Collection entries
--

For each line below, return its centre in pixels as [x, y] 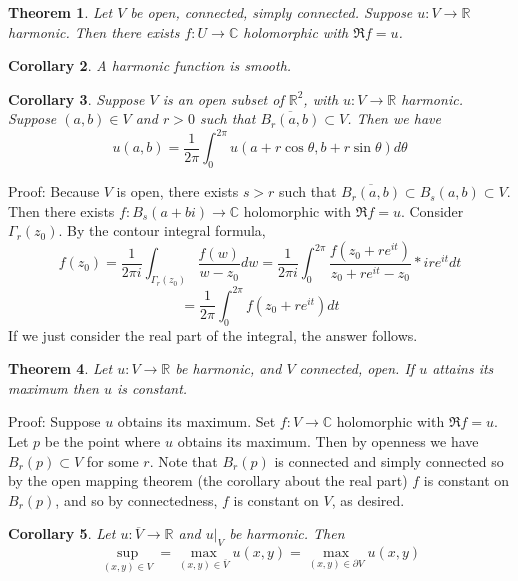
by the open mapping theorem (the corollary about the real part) [208, 480]
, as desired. [368, 499]
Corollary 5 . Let [62, 533]
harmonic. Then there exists [94, 31]
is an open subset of [223, 98]
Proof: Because [54, 191]
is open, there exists [177, 191]
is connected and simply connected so [389, 460]

--

WHAT YOU HAVE TO DO: Produce an exact transcription of the lines from the one containing "by the open" through the end of the records, both included, and no other lines.

ANSWER SPACE:
by the open mapping theorem (the corollary about the real part) [208, 480]
, as desired. [368, 499]
Corollary 5 . Let [62, 533]
harmonic. Then there exists [94, 31]
is an open subset of [223, 98]
Proof: Because [54, 191]
is open, there exists [177, 191]
is connected and simply connected so [389, 460]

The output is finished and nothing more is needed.